“Untitiled for Bijan and Manijeh” is a site-specific installation, created by Iman Safaei for Pasio of Mohsen Gallery. Created in a space that is 220 cm wide, 350 cm long, and about 7 m high, the work is consisted of several big spindle-shaped volumes, set vertically, alternatively, and symmetrically, suspended in the center of the space, surrounded by columns that rise from the hexagonal base. The columns support 40 metal frames, on each of which one verse is carved, with pores for the white neon lights to pour out of the frames. Safaei has selected these forty verses from Bijan and Manijeh, the famous love story in Ferdowsi’s Shahnameh, and attached them to the work’s structure. The entrance is a 155 cm high corridor that the viewer has to bend to pass through, similar to the entrance of a mosque or an ancient altar.
Bijan and Manijeh is the story of enduring the pain of loneliness, caused by the opportunism or imprudence of one’s own self or others—duplicity, self-deception, malice, or smugness. Bijan, the Persian warrior, is tempted and deceived by Gorgin, his own companion, to cross Iran’s border to the enemy’s territory. Achieving victory and on the way back, he falls madly in love with Manijeh, who rashly smuggles him into the private chambers of the enemy, Afrasiab, her father. Eventually, when Afrasiab learns of the affair, he banishes Manijeh into the wilderness, and throws Bijan into a dark pit. But Rostam comes to the rescue and pulls Bijan up from the depths, and together with Manijeh, they return home.
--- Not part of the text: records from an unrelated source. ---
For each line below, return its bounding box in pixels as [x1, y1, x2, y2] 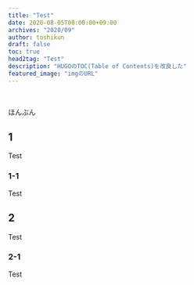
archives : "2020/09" [8, 26, 76, 34]
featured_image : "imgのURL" [8, 70, 99, 78]
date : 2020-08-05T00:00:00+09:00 [8, 19, 117, 27]
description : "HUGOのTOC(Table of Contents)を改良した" [8, 63, 187, 70]
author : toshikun [8, 33, 65, 41]
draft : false [8, 41, 51, 49]
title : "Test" [8, 11, 55, 20]
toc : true [8, 48, 41, 56]
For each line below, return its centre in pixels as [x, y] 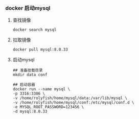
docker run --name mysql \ [41, 89]
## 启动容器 [24, 85]
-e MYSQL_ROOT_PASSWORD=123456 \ [48, 107]
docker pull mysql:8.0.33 [40, 50]
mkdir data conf [30, 75]
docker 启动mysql [28, 8]
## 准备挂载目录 [28, 70]
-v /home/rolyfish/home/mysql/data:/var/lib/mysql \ [70, 98]
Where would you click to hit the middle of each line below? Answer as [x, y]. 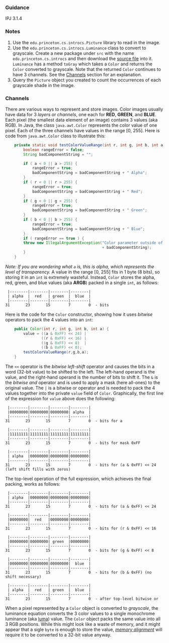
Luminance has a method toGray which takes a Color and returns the [82, 64]
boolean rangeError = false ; [54, 150]
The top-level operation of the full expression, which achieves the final [78, 479]
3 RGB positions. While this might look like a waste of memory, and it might [83, 624]
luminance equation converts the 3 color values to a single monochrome [80, 614]
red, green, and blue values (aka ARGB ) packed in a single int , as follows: [82, 283]
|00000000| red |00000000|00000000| [49, 520]
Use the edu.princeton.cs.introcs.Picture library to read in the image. [86, 42]
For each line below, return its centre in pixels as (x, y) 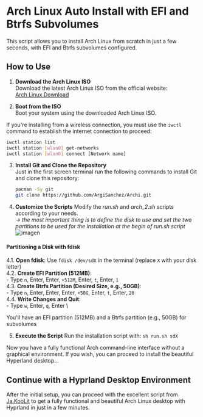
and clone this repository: (47, 178)
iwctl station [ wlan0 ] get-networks (53, 148)
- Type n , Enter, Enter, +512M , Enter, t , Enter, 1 (62, 280)
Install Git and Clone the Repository (61, 165)
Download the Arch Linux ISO (53, 81)
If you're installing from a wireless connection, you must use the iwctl (94, 125)
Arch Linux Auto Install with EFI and (98, 11)
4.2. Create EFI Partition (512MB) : (49, 274)
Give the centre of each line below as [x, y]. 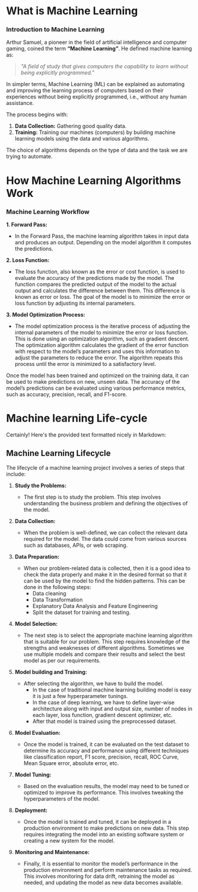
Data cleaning [49, 593]
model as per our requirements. [62, 660]
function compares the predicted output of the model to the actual [95, 284]
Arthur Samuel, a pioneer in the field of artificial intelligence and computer [97, 42]
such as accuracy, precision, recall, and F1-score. [67, 394]
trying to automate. [29, 157]
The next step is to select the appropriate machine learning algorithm [108, 635]
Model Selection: [36, 623]
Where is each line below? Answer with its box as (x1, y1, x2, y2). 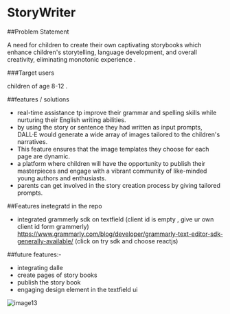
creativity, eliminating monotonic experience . (7, 55, 136, 63)
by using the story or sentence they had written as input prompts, (16, 123, 203, 131)
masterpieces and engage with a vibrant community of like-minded (16, 167, 207, 175)
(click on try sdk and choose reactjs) (74, 237, 179, 245)
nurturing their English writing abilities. (16, 115, 126, 124)
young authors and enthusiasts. (16, 173, 106, 182)
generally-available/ (16, 237, 73, 245)
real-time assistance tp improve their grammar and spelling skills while (16, 108, 217, 117)
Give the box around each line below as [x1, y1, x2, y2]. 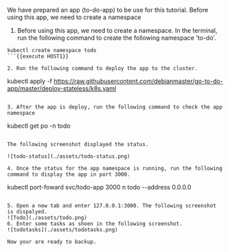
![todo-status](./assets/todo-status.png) [7, 153, 130, 160]
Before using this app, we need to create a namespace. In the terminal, [16, 27, 218, 34]
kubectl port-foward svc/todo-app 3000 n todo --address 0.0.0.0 [7, 183, 192, 191]
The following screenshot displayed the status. [7, 141, 149, 148]
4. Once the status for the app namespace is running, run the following [7, 165, 223, 172]
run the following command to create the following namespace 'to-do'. [16, 34, 216, 42]
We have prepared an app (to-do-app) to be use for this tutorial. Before [7, 6, 209, 14]
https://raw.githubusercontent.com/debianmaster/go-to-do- [54, 77, 223, 85]
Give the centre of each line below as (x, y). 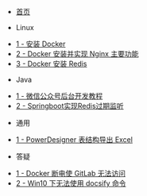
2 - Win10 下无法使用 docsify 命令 (71, 183)
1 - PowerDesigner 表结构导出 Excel (74, 140)
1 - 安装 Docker (41, 44)
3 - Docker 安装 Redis (51, 63)
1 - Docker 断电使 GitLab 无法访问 (70, 173)
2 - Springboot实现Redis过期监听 (70, 106)
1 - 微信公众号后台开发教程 (59, 96)
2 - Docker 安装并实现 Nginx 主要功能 (77, 54)
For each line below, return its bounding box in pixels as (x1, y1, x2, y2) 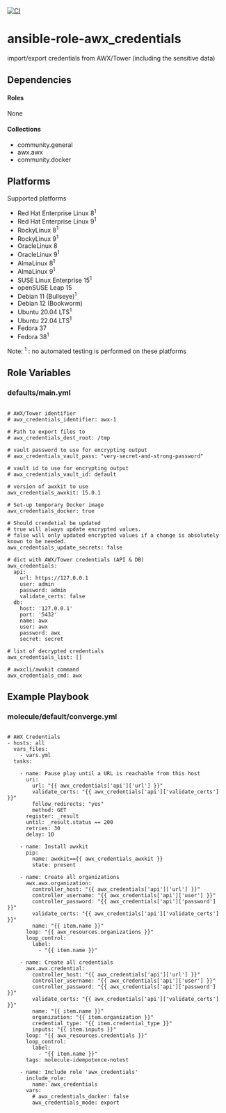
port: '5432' (19, 611, 58, 618)
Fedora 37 (17, 324, 47, 332)
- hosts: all (7, 740, 45, 747)
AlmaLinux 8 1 (17, 258, 56, 267)
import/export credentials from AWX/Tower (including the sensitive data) (7, 54, 216, 62)
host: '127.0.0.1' (19, 605, 73, 612)
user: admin (19, 580, 54, 588)
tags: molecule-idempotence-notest (25, 1057, 129, 1064)
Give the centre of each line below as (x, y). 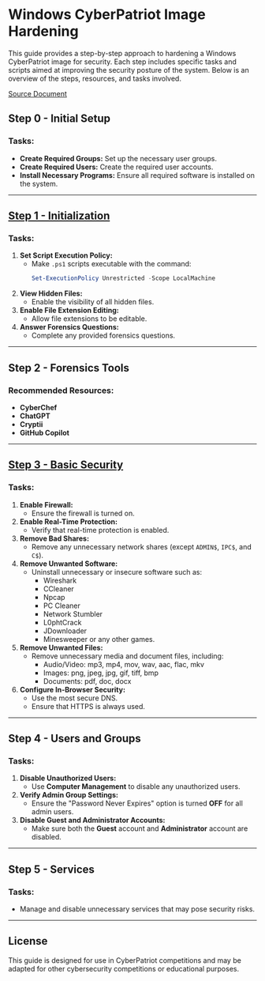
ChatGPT (35, 416)
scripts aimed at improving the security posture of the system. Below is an (129, 70)
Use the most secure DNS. (75, 698)
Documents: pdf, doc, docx (87, 681)
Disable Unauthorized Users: (68, 778)
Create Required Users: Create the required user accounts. (116, 167)
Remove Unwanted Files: (61, 647)
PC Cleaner (62, 606)
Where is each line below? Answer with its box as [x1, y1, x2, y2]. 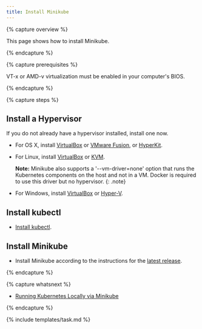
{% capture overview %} [6, 25, 68, 33]
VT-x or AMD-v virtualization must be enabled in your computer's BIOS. [6, 72, 185, 80]
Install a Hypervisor [6, 114, 82, 124]
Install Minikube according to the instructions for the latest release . [15, 257, 183, 265]
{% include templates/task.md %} [6, 316, 91, 324]
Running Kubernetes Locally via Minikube [15, 293, 120, 300]
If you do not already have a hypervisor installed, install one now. [6, 130, 169, 137]
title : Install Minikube [6, 8, 69, 15]
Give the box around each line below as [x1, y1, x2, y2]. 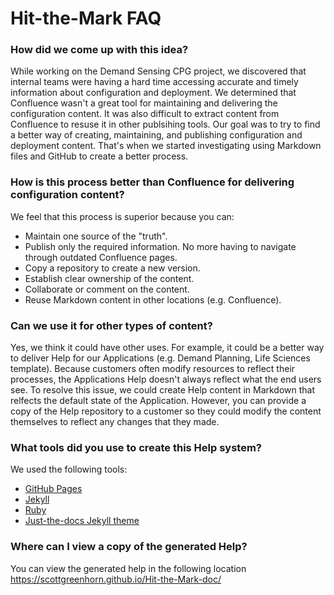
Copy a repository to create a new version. [24, 262, 201, 274]
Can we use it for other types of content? [10, 318, 213, 332]
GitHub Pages [24, 483, 83, 495]
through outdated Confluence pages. [24, 251, 178, 263]
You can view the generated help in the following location [10, 562, 247, 574]
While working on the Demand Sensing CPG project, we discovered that [10, 65, 307, 77]
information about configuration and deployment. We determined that [10, 87, 297, 99]
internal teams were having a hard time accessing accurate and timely [10, 76, 299, 88]
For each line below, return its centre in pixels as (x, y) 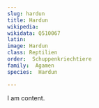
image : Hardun (28, 46)
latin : (17, 40)
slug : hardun (26, 14)
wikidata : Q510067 (34, 33)
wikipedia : (23, 26)
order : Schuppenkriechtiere (49, 59)
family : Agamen (31, 65)
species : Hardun (32, 72)
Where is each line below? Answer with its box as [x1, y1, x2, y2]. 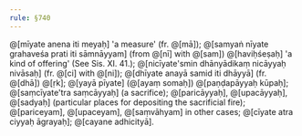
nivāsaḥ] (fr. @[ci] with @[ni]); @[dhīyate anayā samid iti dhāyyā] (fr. [9, 68, 267, 78]
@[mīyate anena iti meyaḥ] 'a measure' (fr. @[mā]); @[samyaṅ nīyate [9, 38, 269, 49]
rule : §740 [9, 13, 51, 23]
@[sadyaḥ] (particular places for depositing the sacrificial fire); [9, 97, 246, 108]
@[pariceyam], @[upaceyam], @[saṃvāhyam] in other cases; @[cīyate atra [9, 106, 294, 117]
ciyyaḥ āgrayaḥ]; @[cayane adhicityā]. [9, 116, 155, 127]
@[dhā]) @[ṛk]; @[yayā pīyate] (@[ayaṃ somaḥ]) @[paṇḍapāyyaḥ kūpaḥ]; [9, 77, 289, 88]
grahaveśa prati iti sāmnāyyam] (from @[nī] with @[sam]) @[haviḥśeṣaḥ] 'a [9, 47, 293, 59]
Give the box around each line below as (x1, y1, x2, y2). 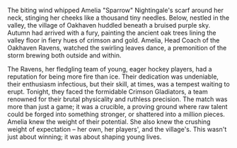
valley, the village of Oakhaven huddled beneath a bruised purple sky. (7, 21, 211, 29)
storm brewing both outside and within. (7, 51, 122, 59)
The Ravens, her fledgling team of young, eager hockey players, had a (7, 65, 212, 73)
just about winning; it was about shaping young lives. (7, 132, 162, 141)
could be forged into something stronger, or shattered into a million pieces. (7, 110, 225, 118)
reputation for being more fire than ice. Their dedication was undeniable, (7, 72, 219, 81)
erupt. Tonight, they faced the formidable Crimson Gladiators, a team (7, 88, 208, 96)
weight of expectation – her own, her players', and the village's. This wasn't (7, 125, 227, 133)
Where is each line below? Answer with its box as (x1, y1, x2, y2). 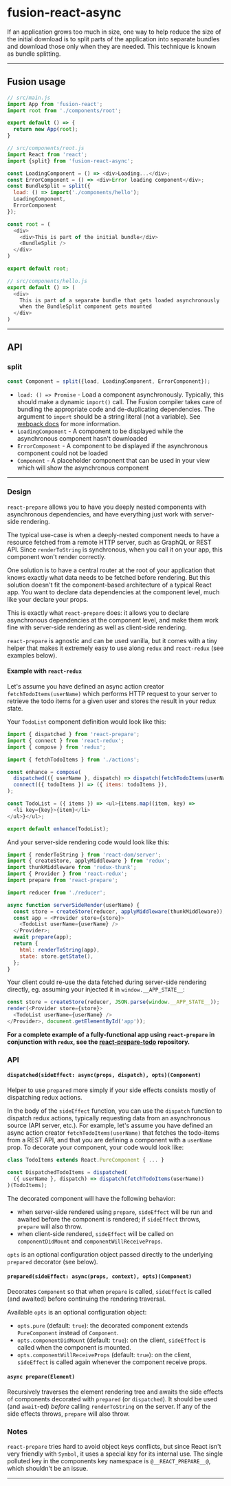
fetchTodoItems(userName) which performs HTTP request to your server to (7, 690, 218, 698)
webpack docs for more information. (16, 419, 121, 428)
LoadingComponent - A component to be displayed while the (16, 427, 184, 435)
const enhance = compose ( (7, 768, 81, 775)
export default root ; (7, 265, 69, 272)
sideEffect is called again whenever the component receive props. (16, 1358, 208, 1366)
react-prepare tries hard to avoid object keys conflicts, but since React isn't (7, 1443, 221, 1451)
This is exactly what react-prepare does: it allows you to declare (7, 608, 190, 617)
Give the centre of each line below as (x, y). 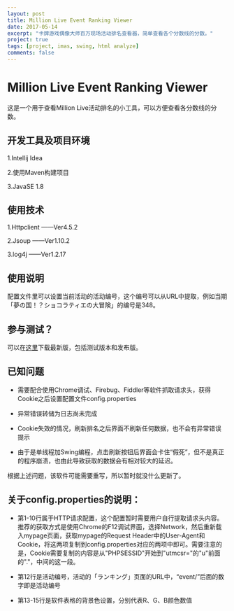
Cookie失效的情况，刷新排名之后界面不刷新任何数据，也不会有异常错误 (119, 428)
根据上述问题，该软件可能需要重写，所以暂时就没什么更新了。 (96, 475)
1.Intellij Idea (25, 157)
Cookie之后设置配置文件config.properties (77, 398)
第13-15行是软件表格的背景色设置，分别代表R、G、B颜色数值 (105, 600)
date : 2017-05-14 (32, 27)
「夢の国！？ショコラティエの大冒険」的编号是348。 (83, 305)
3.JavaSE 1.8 (25, 186)
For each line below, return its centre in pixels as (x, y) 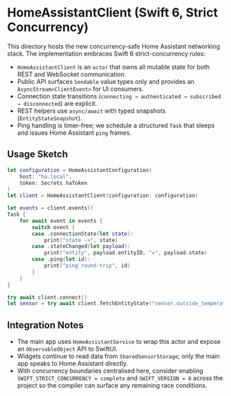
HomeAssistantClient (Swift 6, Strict (112, 13)
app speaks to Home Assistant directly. (73, 364)
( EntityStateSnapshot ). (49, 118)
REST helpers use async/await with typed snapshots (91, 111)
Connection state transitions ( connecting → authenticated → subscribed (119, 96)
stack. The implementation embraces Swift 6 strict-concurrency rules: (107, 54)
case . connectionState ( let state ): (83, 234)
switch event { (54, 227)
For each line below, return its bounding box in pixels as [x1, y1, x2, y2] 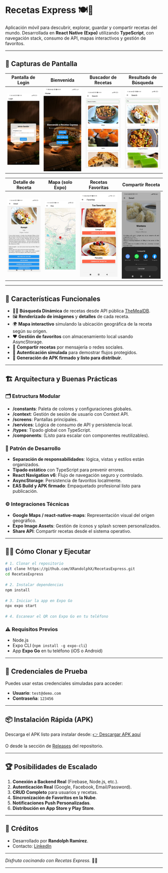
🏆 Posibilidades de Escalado [5, 763, 97, 771]
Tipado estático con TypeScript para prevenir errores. [12, 467, 125, 473]
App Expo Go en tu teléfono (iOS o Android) [12, 648, 103, 654]
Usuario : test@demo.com [12, 690, 61, 696]
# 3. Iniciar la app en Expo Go [5, 598, 72, 603]
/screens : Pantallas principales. [12, 416, 78, 422]
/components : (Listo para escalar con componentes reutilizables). [12, 432, 149, 438]
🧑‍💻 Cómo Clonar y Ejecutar [5, 547, 91, 555]
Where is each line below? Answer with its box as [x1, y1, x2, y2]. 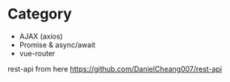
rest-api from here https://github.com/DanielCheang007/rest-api [7, 64, 223, 73]
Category [7, 5, 73, 23]
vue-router [19, 48, 56, 58]
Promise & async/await [19, 39, 96, 49]
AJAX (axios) [19, 31, 64, 41]
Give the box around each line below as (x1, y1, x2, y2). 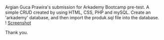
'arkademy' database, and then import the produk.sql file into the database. (5, 15, 160, 20)
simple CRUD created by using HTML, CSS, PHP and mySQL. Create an (5, 9, 151, 15)
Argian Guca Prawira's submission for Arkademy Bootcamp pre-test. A (5, 4, 150, 10)
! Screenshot (5, 20, 31, 26)
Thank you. (5, 30, 28, 35)
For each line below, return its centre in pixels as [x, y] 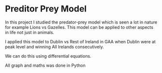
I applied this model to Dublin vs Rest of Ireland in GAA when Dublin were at [80, 41]
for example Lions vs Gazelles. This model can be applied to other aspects [79, 27]
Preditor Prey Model [46, 9]
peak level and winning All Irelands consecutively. [54, 47]
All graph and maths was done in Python [45, 65]
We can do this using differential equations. [48, 56]
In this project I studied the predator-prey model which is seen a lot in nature [81, 22]
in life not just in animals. [30, 32]
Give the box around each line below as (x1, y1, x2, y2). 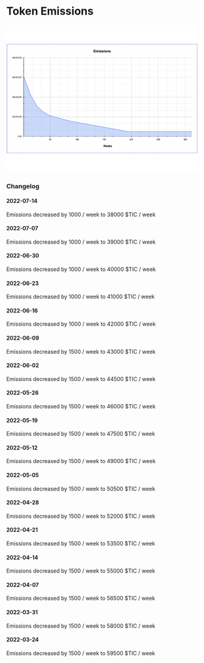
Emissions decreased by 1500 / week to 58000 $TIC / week (6, 622, 156, 630)
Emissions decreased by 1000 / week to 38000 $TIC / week (6, 211, 156, 218)
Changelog (6, 182, 39, 191)
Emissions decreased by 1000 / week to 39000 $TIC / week (6, 238, 156, 246)
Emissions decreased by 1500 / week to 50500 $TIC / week (6, 485, 155, 492)
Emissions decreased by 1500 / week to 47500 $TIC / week (6, 430, 155, 438)
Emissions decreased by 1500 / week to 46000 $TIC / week (6, 402, 156, 410)
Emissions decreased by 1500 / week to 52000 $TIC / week (6, 512, 156, 520)

Safaei’s work is like a pit that imprisons both Bijan and Manijeh with the chains of loneliness. Bijan is confined in the darkness of the pit, with Manijeh above it. More than being a recount of the epic, Safaei’s narration is the account of man’s relationship with himself, his environment, the world, and others. As though it is a geometrical order that, through repetition and proliferation, has turned into a ruling system, which is also vague and abstract; a system in which words turn into a lines and threads, lose their meanings; where light does not illuminate the eye, but brings about confusion. It is a narration that is spun and twisted like threads around a spindle all over the structure.